Prognostic Impact of TS, MTHFR and XRCC1 Genetic Variants in 113 Patients with Myelodysplastic Syndromes

Background: Several studies have suggested that genetic variability related with single nucleotide polymorphisms (SNPs) of the BER system, DNA synthesis and folate-metabolizing pathway genes could modulate DNA repair capacity. Moreover, these genes are supposed to be related to cancer risk. However, the prognostic impact of the association of individual and/or combined genetic variants in patients with myelodysplastic syndromes (MDS) remains undetermined.

Methods: We genotyped 113 MDS patients, 54 with IPSS low/int-1 receiving only best supportive care (BSC group) and 59 with IPSS int-2/high treated with azacitidine (AZA-group), for the following polymorphisms: XRCC1 194 and 399, APE1 148, XRCC3 241, TS5'-UTR (2R/3R and G/C) and 3'-UTR (6bp+/6bp-), MTHFR 677 and 1298. Genomic DNA was analyzed by High Resolution Melting assay and restriction digests of PCR products. Overall survival (OS) was calculated using the Kaplan-Meier estimate probabilities, and differences between survival curves were analyzed by the log-rank test. Multivariate analyses were performed using the Cox method.

Results: For all the target genes, the distribution of genotypes was consistent with the Hardy-Weinberg equilibrium. Among the baseline characteristics analyzed (age, sex, diagnosis according to WHO, hemoglobin) there was no statistically significant difference in the genotype distribution of studied polymorphisms. In the BSC group, the variants XRCC1 399 GG [Hazard ratio (HR)=7.07; p=0.02], -6/-6 of TS3'-UTR (HR=4.65; p=0.05), 2R/3G, 3C/3G, 3G/3G of TS5'-UTR (HR=11.44; p=0.02) and TT of MTHFR 677 (HR=67.12; p<0.001), were associated with a statistically significant adverse clinical outcome compared to variant alleles (Table 1). This is consistent with the enzymatic activity reduction attributed to these genetic variants. Multivariable regression model analysis was also performed in the AZA group for the same genetic variants. We found similar results for the association between XRCC1 399 GG(HR=5.71 p=0.002), TS3'-UTR +6/+6(HR=0.097 p=0.004), MTHFR 677 TT (HR=8.58 p<0.001) and survival, but not for SNPs in TS5'-UTR (Table 2). Finally, we performed an exploratory analysis to investigate the combined effect of the unfavorable genotypes on survival. In the BSC group, the 3-year OS was 33% for those patients with ≥2 variant alleles, as compared to 62.5%, and 100%, respectively, for those with 2 or 0/1 variant alleles. The predictive role of the adverse genotypes combination on survival was confirmed also in the AZA group, suggesting that patients with a higher number of genetic variants had a shorter survival. Interestingly, when we compared survival of patients with adverse genotypes between BSC and AZA groups, we did not find any statistically significant difference between the 2 groups (Kaplan-Meyer and Log-rank test). Therefore, we speculated that azacitidine could give a survival advantage to patients with unfavorable genetic variants, independently from IPSS at diagnosis.

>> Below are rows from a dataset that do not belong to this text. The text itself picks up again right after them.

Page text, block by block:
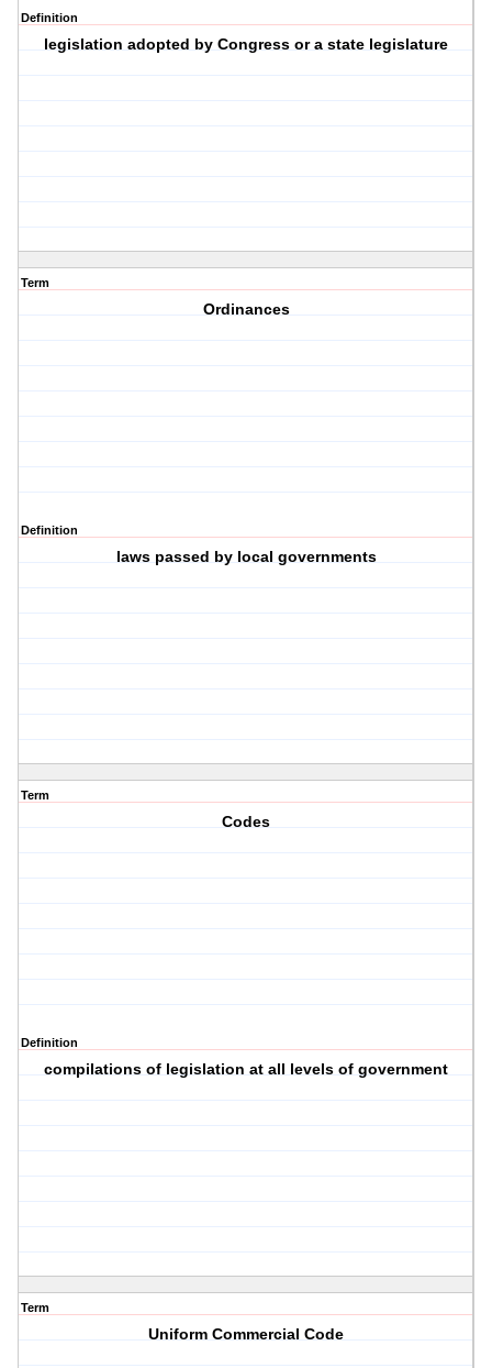
Definition
legislation adopted by Congress or a state legislature
Term
Ordinances
Definition
laws passed by local governments
Term
Codes
Definition
compilations of legislation at all levels of government
Term
Uniform Commercial Code
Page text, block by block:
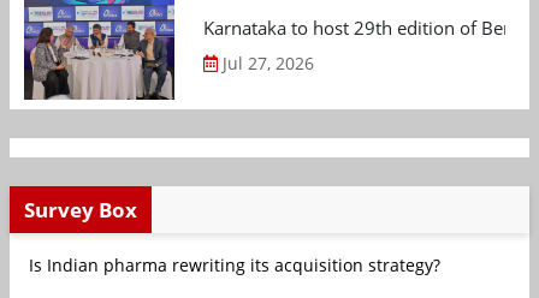
Karnataka to host 29th edition of
Jul 27, 2026
Survey Box
Is Indian pharma rewriting its acquisition strategy?
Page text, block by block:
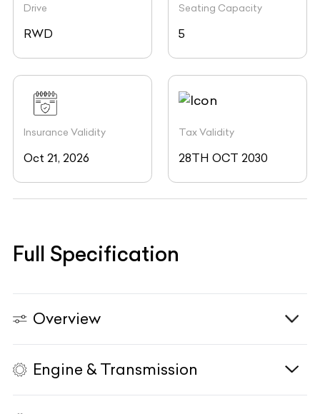
Drive
RWD
Seating Capacity
5
Insurance Validity
Oct 21, 2026
Tax Validity
28TH OCT 2030
Full Specification
Overview
Vehicle Type N/A
Engine & Transmission
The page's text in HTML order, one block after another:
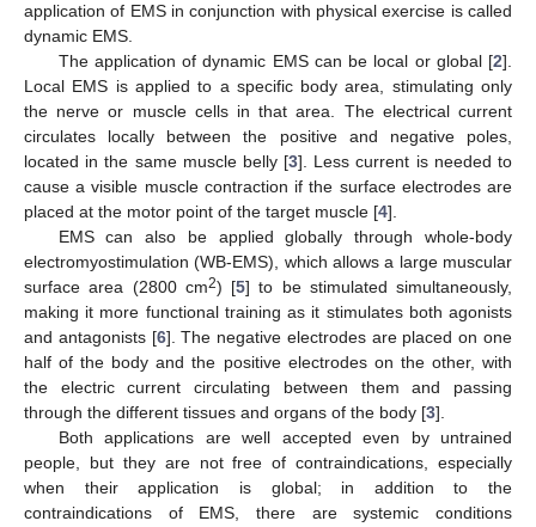
application of EMS in conjunction with physical exercise is called
dynamic EMS.
The application of dynamic EMS can be local or global [2].
Local EMS is applied to a specific body area, stimulating only
the nerve or muscle cells in that area. The electrical current
circulates locally between the positive and negative poles,
located in the same muscle belly [3]. Less current is needed to
cause a visible muscle contraction if the surface electrodes are
placed at the motor point of the target muscle [4].
EMS can also be applied globally through whole-body
electromyostimulation (WB-EMS), which allows a large muscular
surface area (2800 cm2) [5] to be stimulated simultaneously,
making it more functional training as it stimulates both agonists
and antagonists [6]. The negative electrodes are placed on one
half of the body and the positive electrodes on the other, with
the electric current circulating between them and passing
through the different tissues and organs of the body [3].
Both applications are well accepted even by untrained
people, but they are not free of contraindications, especially
when their application is global; in addition to the
contraindications of EMS, there are systemic conditions
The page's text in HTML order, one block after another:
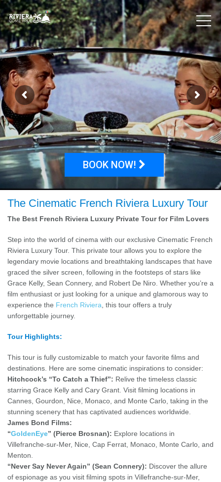
BOOK NOW!
The Cinematic French Riviera Luxury Tour
The Best French Riviera Luxury Private Tour for Film Lovers
Step into the world of cinema with our exclusive Cinematic French
Riviera Luxury Tour. This private tour allows you to explore the
legendary movie locations and breathtaking landscapes that have
graced the silver screen, following in the footsteps of stars like
Grace Kelly, Sean Connery, and Robert De Niro. Whether you’re a
film enthusiast or just looking for a unique and glamorous way to
experience the French Riviera , this tour offers a truly
unforgettable journey.
Tour Highlights:
This tour is fully customizable to match your favorite films and
destinations. Here are some cinematic inspirations to consider:
Hitchcock’s “To Catch a Thief”: Relive the timeless classic
starring Grace Kelly and Cary Grant. Visit filming locations in
Cannes, Gourdon, Nice, Monaco, and Monte Carlo, taking in the
stunning scenery that has captivated audiences worldwide.
James Bond Films:
“GoldenEye” (Pierce Brosnan): Explore locations in
Villefranche-sur-Mer, Nice, Cap Ferrat, Monaco, Monte Carlo, and
Menton.
“Never Say Never Again” (Sean Connery): Discover the allure
of espionage as you visit filming spots in Villefranche-sur-Mer,
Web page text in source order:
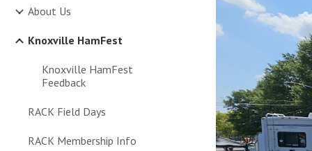
About Us
Knoxville HamFest
Knoxville HamFest
Feedback
RACK Field Days
RACK Membership Info
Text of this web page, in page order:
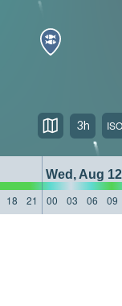
Wed, Aug 12
18 21 00 03 06 09
3h
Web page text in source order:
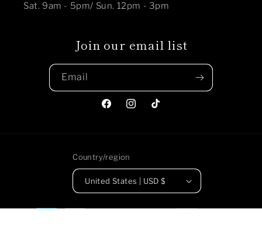
Sat. 9am - 5pm/ Sun. 12pm - 3pm
Join our email list
Email
FacebookInstagramTikTok
Country/region
United States | USD $
Payment
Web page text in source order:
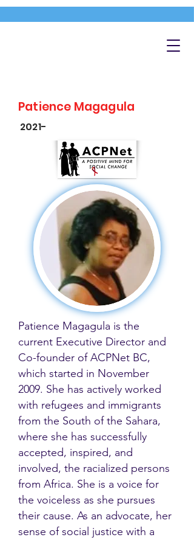
Patience Magagula
2021-
Patience Magagula is the
current Executive Director and
Co-founder of ACPNet BC,
which started in November
2009. She has actively worked
with refugees and immigrants
from the South of the Sahara,
where she has successfully
accepted, inspired, and
involved, the racialized persons
from Africa. She is a voice for
the voiceless as she pursues
their cause. As an advocate, her
sense of social justice with a
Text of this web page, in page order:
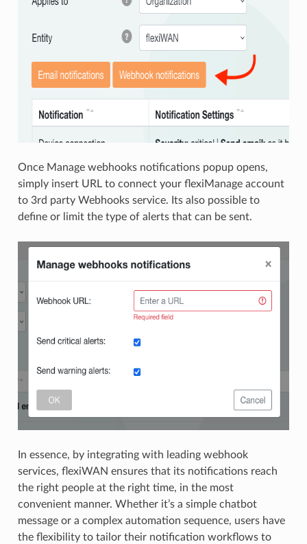
Once Manage webhooks notifications popup opens,
simply insert URL to connect your flexiManage account
to 3rd party Webhooks service. Its also possible to
define or limit the type of alerts that can be sent.
In essence, by integrating with leading webhook
services, flexiWAN ensures that its notifications reach
the right people at the right time, in the most
convenient manner. Whether it’s a simple chatbot
message or a complex automation sequence, users have
the flexibility to tailor their notification workflows to
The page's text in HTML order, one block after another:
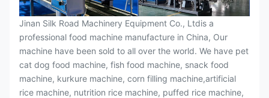
Jinan Silk Road Machinery Equipment Co., Ltdis a
professional food machine manufacture in China, Our
machine have been sold to all over the world. We have pet
cat dog food machine, fish food machine, snack food
machine, kurkure machine, corn filling machine,artificial
rice machine, nutrition rice machine, puffed rice machine,
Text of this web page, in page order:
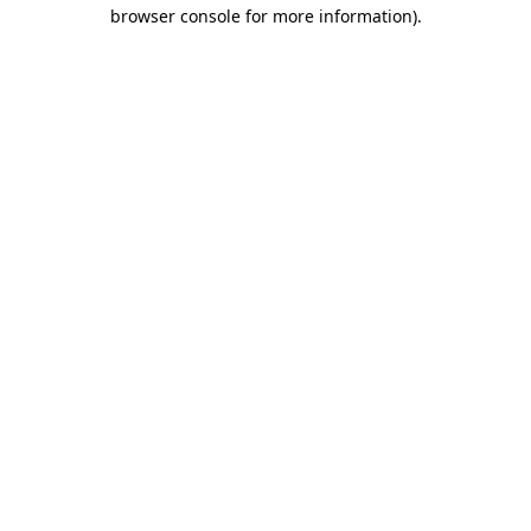
browser console for more information).
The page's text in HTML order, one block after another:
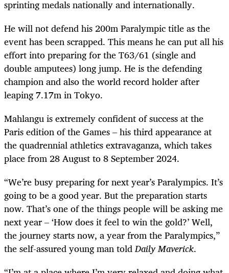
sprinting medals nationally and internationally.
He will not defend his 200m Paralympic title as the
event has been scrapped. This means he can put all his
effort into preparing for the T63/61 (single and
double amputees) long jump. He is the defending
champion and also the world record holder after
leaping 7.17m in Tokyo.
Mahlangu is extremely confident of success at the
Paris edition of the Games – his third appearance at
the quadrennial athletics extravaganza, which takes
place from 28 August to 8 September 2024.
“We’re busy preparing for next year’s Paralympics. It’s
going to be a good year. But the preparation starts
now. That’s one of the things people will be asking me
next year – ‘How does it feel to win the gold?’ Well,
the journey starts now, a year from the Paralympics,”
the self-assured young man toldDaily Maverick.
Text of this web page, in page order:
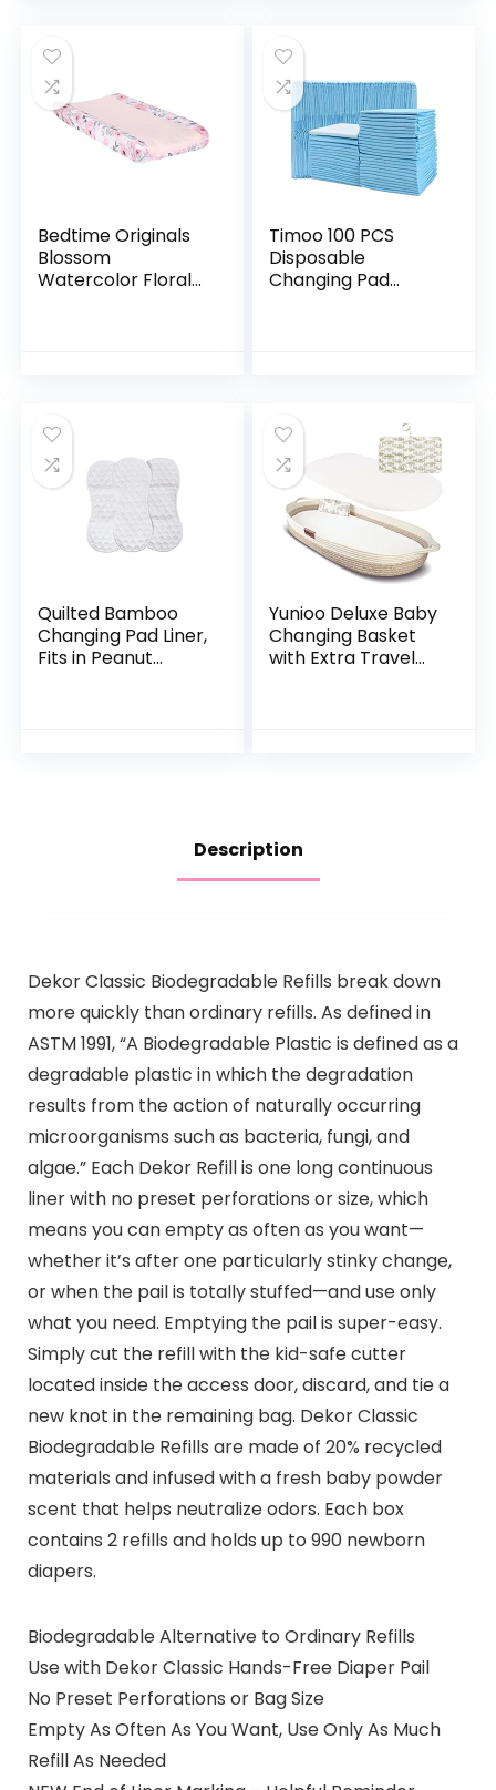
Bedtime Originals
Blossom
Watercolor Floral
Timoo 100 PCS
Disposable
Changing Pad
Quilted Bamboo
Changing Pad Liner,
Fits in Peanut
Yunioo Deluxe Baby
Changing Basket
with Extra Travel
Description
Dekor Classic Biodegradable Refills break down
more quickly than ordinary refills. As defined in
ASTM 1991, “A Biodegradable Plastic is defined as a
degradable plastic in which the degradation
results from the action of naturally occurring
microorganisms such as bacteria, fungi, and
algae.” Each Dekor Refill is one long continuous
liner with no preset perforations or size, which
means you can empty as often as you want—
whether it’s after one particularly stinky change,
or when the pail is totally stuffed—and use only
what you need. Emptying the pail is super-easy.
Simply cut the refill with the kid-safe cutter
located inside the access door, discard, and tie a
new knot in the remaining bag. Dekor Classic
Biodegradable Refills are made of 20% recycled
materials and infused with a fresh baby powder
scent that helps neutralize odors. Each box
contains 2 refills and holds up to 990 newborn
diapers.
Biodegradable Alternative to Ordinary Refills
Use with Dekor Classic Hands-Free Diaper Pail
No Preset Perforations or Bag Size
Empty As Often As You Want, Use Only As Much
Refill As Needed
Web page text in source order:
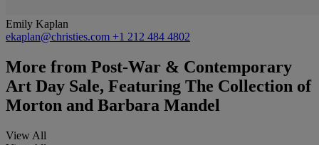
Emily Kaplan
ekaplan@christies.com +1 212 484 4802
More from Post-War & Contemporary
Art Day Sale, Featuring The Collection of
Morton and Barbara Mandel
View All
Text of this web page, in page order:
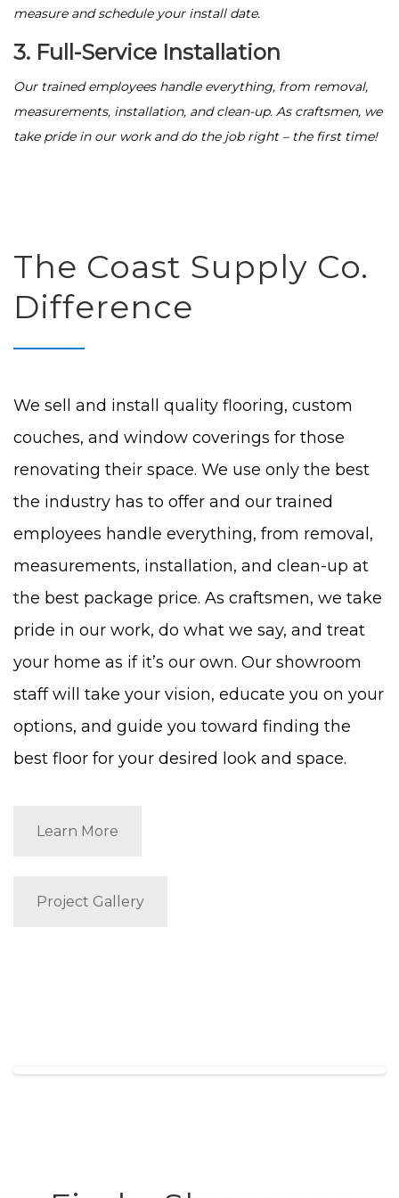
measure and schedule your install date.
3. Full-Service Installation
Our trained employees handle everything, from removal,
measurements, installation, and clean-up. As craftsmen, we
take pride in our work and do the job right – the first time!
The Coast Supply Co.
Difference
We sell and install quality flooring, custom
couches, and window coverings for those
renovating their space. We use only the best
the industry has to offer and our trained
employees handle everything, from removal,
measurements, installation, and clean-up at
the best package price. As craftsmen, we take
pride in our work, do what we say, and treat
your home as if it’s our own. Our showroom
staff will take your vision, educate you on your
options, and guide you toward finding the
best floor for your desired look and space.
Learn More
Project Gallery
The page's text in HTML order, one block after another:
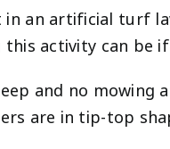
an artificial turf
activity can be
and no
are in tip-top
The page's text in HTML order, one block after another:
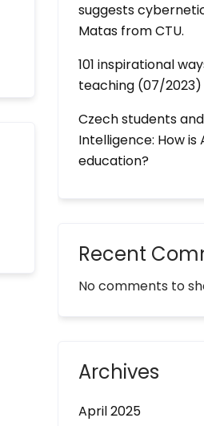
suggests
Matas from CTU.
101 inspirational
teaching (07/2023)
Czech students
Intelligence: How is
education?
Recent
No comments to
Archives
April 2025
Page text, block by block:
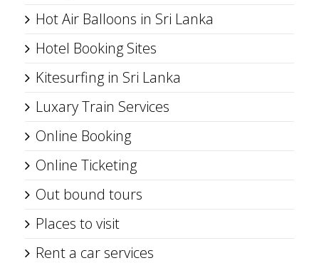
Hot Air Balloons in Sri Lanka
Hotel Booking Sites
Kitesurfing in Sri Lanka
Luxary Train Services
Online Booking
Online Ticketing
Out bound tours
Places to visit
Rent a car services
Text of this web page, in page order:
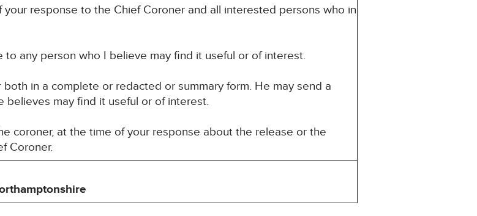
response to the Chief Coroner and all interested persons who in
any person who I believe may find it useful or of interest.
in a complete or redacted or summary form. He may send a
may find it useful or of interest.
coroner, at the time of your response about the release or the
Coroner.
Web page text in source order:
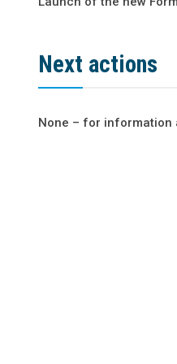
Next actions
None – for information
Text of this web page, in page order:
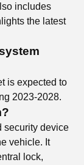
includes
the latest
is expected to
2023-2028.
security device
vehicle. It
lock,
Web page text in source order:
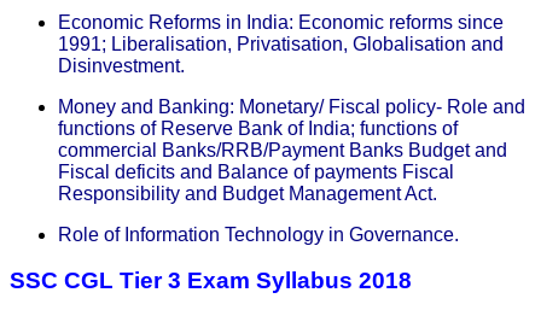
Economic Reforms in India: Economic reforms since
1991; Liberalisation, Privatisation, Globalisation and
Disinvestment.
Money and Banking: Monetary/ Fiscal policy- Role and
functions of Reserve Bank of India; functions of
commercial Banks/RRB/Payment Banks Budget and
Fiscal deficits and Balance of payments Fiscal
Responsibility and Budget Management Act.
Role of Information Technology in Governance.
SSC CGL Tier 3 Exam Syllabus 2018

Conclusion: Our study reveals, for the first time, an associations between genetic variants in TS, MTHFR and XRCC1 genes, BSC, azacitidine and survival in MDS patients. If confirmed, they could represent new prognostic markers able to provide guidance for clinical management of MDS patients. In particular, the presence of adverse genotypes could represent a biomarker to treat patients with low-risk IPSS with azacitidine, if confirmed on larger series. Further studies with larger population are needed to validate these associations, especially in SNPs with low variant allele frequency.